(Stored items)
Start of Block

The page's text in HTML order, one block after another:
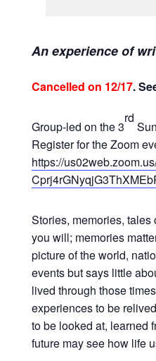
An experience of
Cancelled on 12/17.
Group-led on the 3
rd
Register for the Zoom
https://
Stories, memories,
you will; memories
picture of the world,
events but says little
lived through those
experiences to be
to be looked at, learned
future may see how life
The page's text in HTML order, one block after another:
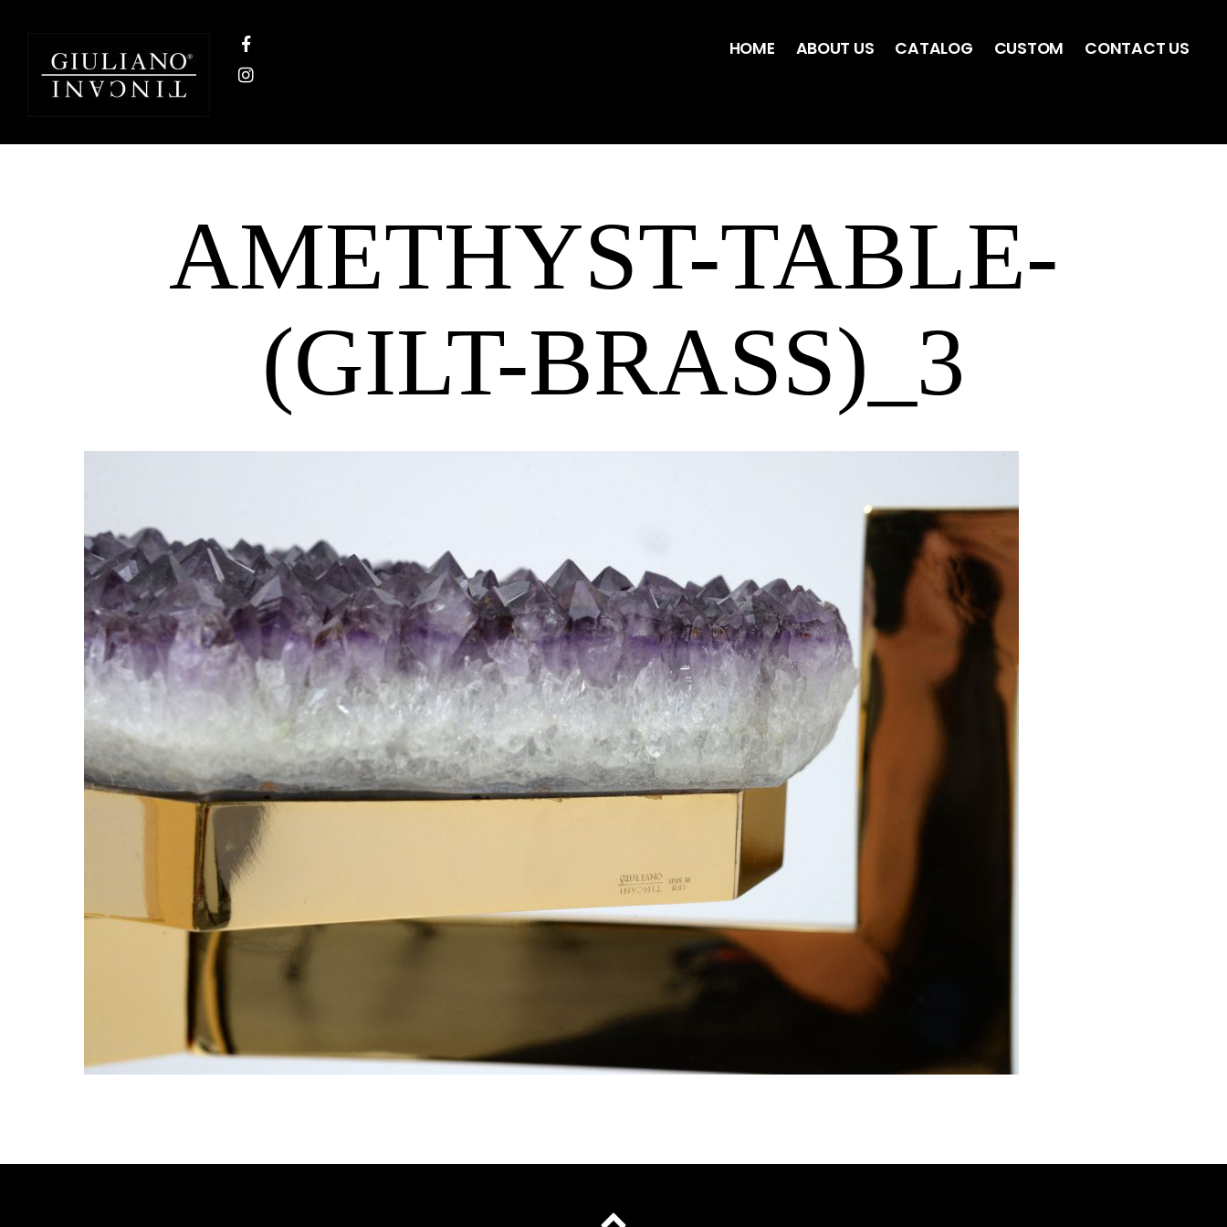
HOME ABOUT US CATALOG CUSTOM CONTACT US
AMETHYST-TABLE-
(GILT-BRASS)_3
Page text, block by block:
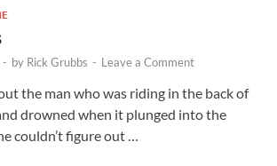
- by Rick Grubbs - Leave a Comment
the man who was riding in the back of
drowned when it plunged into the
couldn’t figure out …
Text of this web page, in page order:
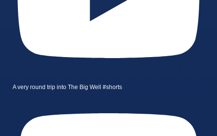
A very round trip into The Big Well #shorts
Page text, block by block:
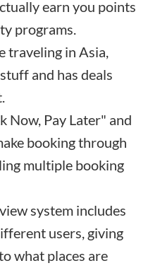
earn you points
programs.
traveling in Asia,
and has deals
Now, Pay Later" and
booking through
multiple booking
system includes
users, giving
what places are
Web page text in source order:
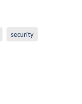
security
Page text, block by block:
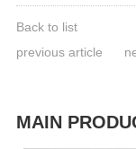
Back to list
previous article
MAIN
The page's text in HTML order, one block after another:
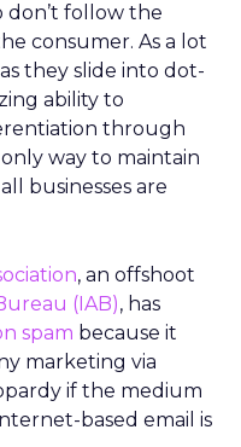
follow the
consumer. As a lot
they slide into dot-
ability to
through
way to maintain
businesses are
, an offshoot
(IAB), has
spam because it
marketing via
if the medium
based email is

End of Block

__WHAT YOU SHOULD DO__: Reproduce the span beginning at the line with "Web page text" and ending at the last line of the entries above, inclusive, exactly as it stands. Exclude the pictures.

__EXERCISE OUTPUT__:
Web page text in source order:
security
Page text, block by block:
Back to list
previous article
MAIN
The page's text in HTML order, one block after another:
follow the
consumer. As a lot
they slide into dot-
ability to
through
way to maintain
businesses are
, an offshoot
(IAB), has
spam because it
marketing via
if the medium
based email is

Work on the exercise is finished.